Directions for this task:
Scan the lines below for "models" and copy the matches.

Source records:
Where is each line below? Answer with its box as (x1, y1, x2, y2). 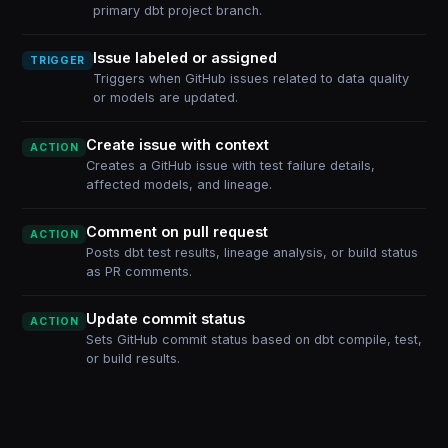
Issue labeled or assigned (92, 49, 277, 66)
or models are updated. (92, 90, 238, 105)
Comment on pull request (86, 223, 269, 240)
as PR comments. (86, 264, 193, 279)
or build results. (86, 351, 181, 366)
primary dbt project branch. (92, 3, 262, 18)
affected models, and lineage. (86, 177, 273, 192)
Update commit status (86, 310, 246, 327)
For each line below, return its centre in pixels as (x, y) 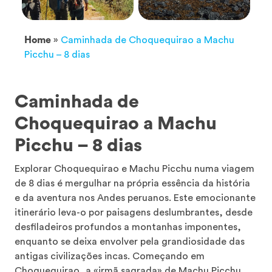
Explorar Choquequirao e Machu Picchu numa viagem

Task answer:
or models are updated. (92, 90, 238, 105)
affected models, and lineage. (86, 177, 273, 192)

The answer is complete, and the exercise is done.